→ Records excerpted from a collection
....
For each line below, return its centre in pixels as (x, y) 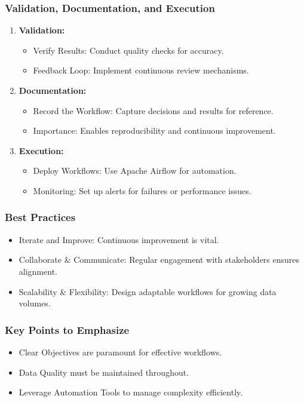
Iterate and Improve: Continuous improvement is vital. (119, 239)
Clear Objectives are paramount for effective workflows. (120, 352)
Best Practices (40, 217)
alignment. (38, 271)
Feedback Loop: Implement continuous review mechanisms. (141, 70)
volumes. (35, 303)
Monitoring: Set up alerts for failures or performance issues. (142, 190)
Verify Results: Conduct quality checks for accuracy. (128, 50)
....
→ What you will do
Only the lines from the one containing "Best Practices (40, 217)" to the end of the data should be printed, exactly as they stand.

→ Solved exercise
Best Practices (40, 217)
alignment. (38, 271)
Feedback Loop: Implement continuous review mechanisms. (141, 70)
volumes. (35, 303)
Monitoring: Set up alerts for failures or performance issues. (142, 190)
Verify Results: Conduct quality checks for accuracy. (128, 50)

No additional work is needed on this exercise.